16/06/2026
MAIRIN MITCHELL lived an extraordinary life in often troubled times. Born in England in 1895 to an Irish father and an English mother, she would, as a student in London in the 1910s, break with conventionality and immerse herself in a lively underground culture of anarchism, feminism, mysticism and Irish republicanism before embarking on a bohemian life of travel and writing.

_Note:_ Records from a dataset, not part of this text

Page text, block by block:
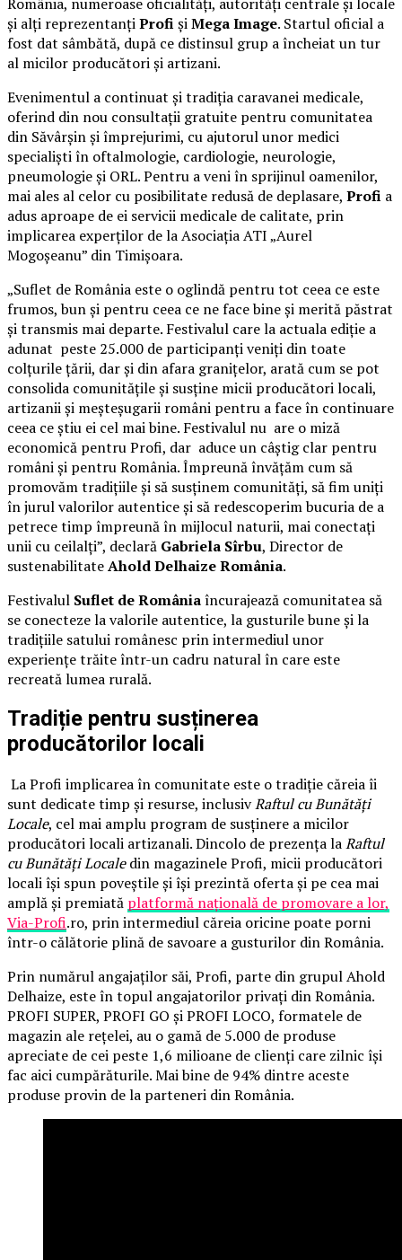
și alți reprezentanțiProfișiMega Image. Startul oficial a
fost dat sâmbătă, după ce distinsul grup a încheiat un tur
al micilor producători și artizani.
Evenimentul a continuat și tradiția caravanei medicale,
oferind din nou consultații gratuite pentru comunitatea
din Săvârșin și împrejurimi, cu ajutorul unor medici
specialiști în oftalmologie, cardiologie, neurologie,
pneumologie și ORL. Pentru a veni în sprijinul oamenilor,
mai ales al celor cu posibilitate redusă de deplasare, Profi a
adus aproape de ei servicii medicale de calitate, prin
implicarea experților de la Asociația ATI „Aurel
Mogoșeanu” din Timișoara.
„Suflet de România este o oglindă pentru tot ceea ce este
frumos, bun și pentru ceea ce ne face bine și merită păstrat
și transmis mai departe. Festivalul care la actuala ediție a
adunat peste 25.000 de participanți veniți din toate
colțurile țării, dar și din afara granițelor, arată cum se pot
consolida comunitățile și susține micii producători locali,
artizanii și meșteșugarii români pentru a face în continuare
ceea ce știu ei cel mai bine. Festivalul nu are o miză
economică pentru Profi, dar aduce un câștig clar pentru
români și pentru România. Împreună învățăm cum să
promovăm tradițiile și să susținem comunități, să fim uniți
în jurul valorilor autentice și să redescoperim bucuria de a
petrece timp împreună în mijlocul naturii, mai conectați
unii cu ceilalți”, declară Gabriela Sîrbu, Director de
sustenabilitateAhold Delhaize România.
Festivalul Suflet de Româniaîncurajează comunitatea să
se conecteze la valorile autentice, la gusturile bune și la
tradițiile satului românesc prin intermediul unor
experiențe trăite într-un cadru natural în care este
recreată lumea rurală.
Tradiție pentru susținerea
producătorilor locali
La Profi implicarea în comunitate este o tradiție căreia îi
sunt dedicate timp și resurse, inclusivRaftul cu Bunătăți
Locale, cel mai amplu program de susținere a micilor
producători locali artizanali. Dincolo de prezența laRaftul
cu Bunătăți Localedin magazinele Profi, micii producători
locali își spun poveștile și își prezintă oferta și pe cea mai
amplă și premiată platformă națională de promovare a lor,
Via-Profi.ro, prin intermediul căreia oricine poate porni
într-o călătorie plină de savoare a gusturilor din România.
Prin numărul angajaților săi, Profi, parte din grupul Ahold
Delhaize, este în topul angajatorilor privați din România.
PROFI SUPER, PROFI GO și PROFI LOCO, formatele de
magazin ale rețelei, au o gamă de 5.000 de produse
apreciate de cei peste 1,6 milioane de clienți care zilnic își
fac aici cumpărăturile. Mai bine de 94% dintre aceste
produse provin de la parteneri din România.
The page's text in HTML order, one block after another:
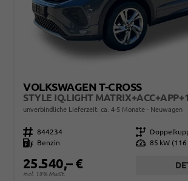
VOLKSWAGEN T-CROSS
STYLE IQ.LIGHT
unverbindliche Lieferzeit: ca. 4-5 Monate Neuwagen
Fahrzeugnr. 844234 Getriebe
Kraftstoff
Benzin Leistung 85 kW (116
25.540,– €
incl. 19% MwSt.
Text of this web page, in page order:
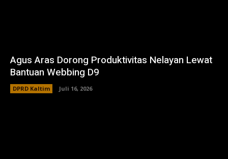
Agus Aras Dorong Produktivitas Nelayan Lewat
Bantuan Webbing D9
DPRD Kaltim Juli 16, 2026
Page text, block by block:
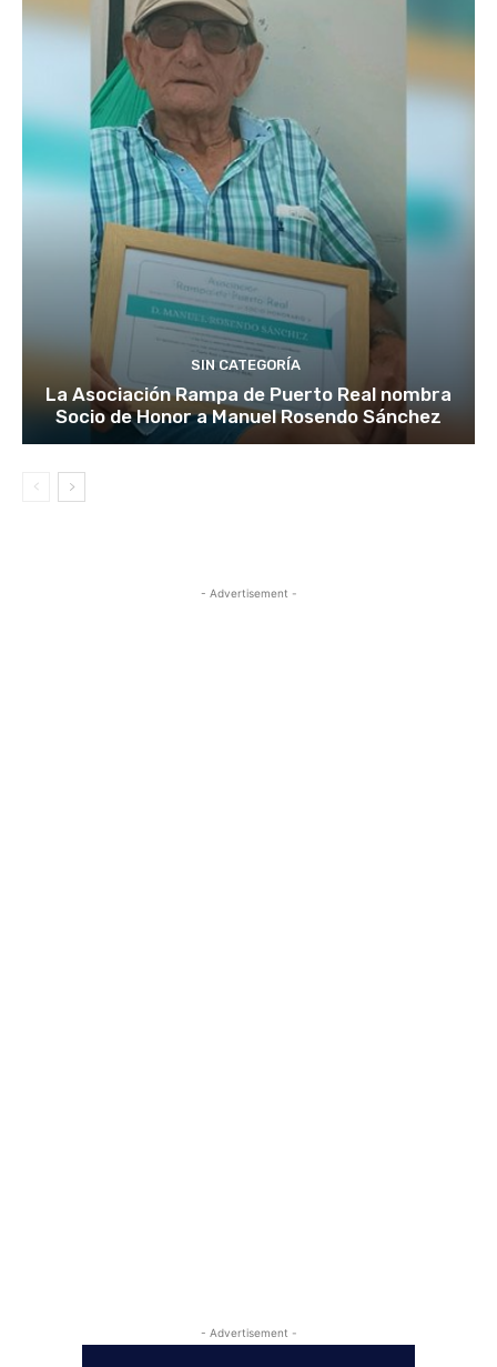
SIN CATEGORÍA
La Asociación Rampa de Puerto Real nombra
Socio de Honor a Manuel Rosendo Sánchez
- Advertisement -
- Advertisement -

Her most important book, the 1937 Storm Over Spain, describes a country on the brink of Civil War. Praised at the time by George Orwell, Kate O’Brien and former Labour leader turned militant pacifist George Lansbury, it has nonetheless been long out of print. This new edition from Arlen House, the first in English since 1937, reflects a recent revival of interest in Mitchell and her work in Ireland, Spain and the Basque Country. Martin Tyrrell, the book’s co-editor, will introduce this assured account of a nation in crisis and describe Mitchell’s life and writing in the fragmenting Europe of the 1930s.

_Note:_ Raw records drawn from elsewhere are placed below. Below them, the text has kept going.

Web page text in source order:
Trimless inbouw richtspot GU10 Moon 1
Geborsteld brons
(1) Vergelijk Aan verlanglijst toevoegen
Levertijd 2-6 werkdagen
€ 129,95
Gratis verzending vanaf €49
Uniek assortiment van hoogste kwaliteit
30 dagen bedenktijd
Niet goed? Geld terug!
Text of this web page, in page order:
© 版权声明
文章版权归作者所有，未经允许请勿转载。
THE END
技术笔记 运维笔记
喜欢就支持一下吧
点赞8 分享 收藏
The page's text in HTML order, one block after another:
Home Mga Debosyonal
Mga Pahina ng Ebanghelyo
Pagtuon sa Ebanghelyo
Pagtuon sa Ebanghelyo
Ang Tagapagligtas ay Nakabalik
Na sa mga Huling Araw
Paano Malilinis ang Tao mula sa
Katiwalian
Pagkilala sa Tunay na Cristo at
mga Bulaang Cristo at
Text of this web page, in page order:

MARTIN TYRRELL is the author of From Class War to Cold War-Orwell’s enduring socialism (Athabasca University Press, 2026) and co-editor of the new, Arlen House edition of Mairin Mitchell’s Storm Over Spain, originally published in 1937. He is contributing editor to the academic journal, George Orwell Studies, former arts editor of the long-running Belfast magazine, Fortnight, and a regular contributor to the Dublin Review of Books.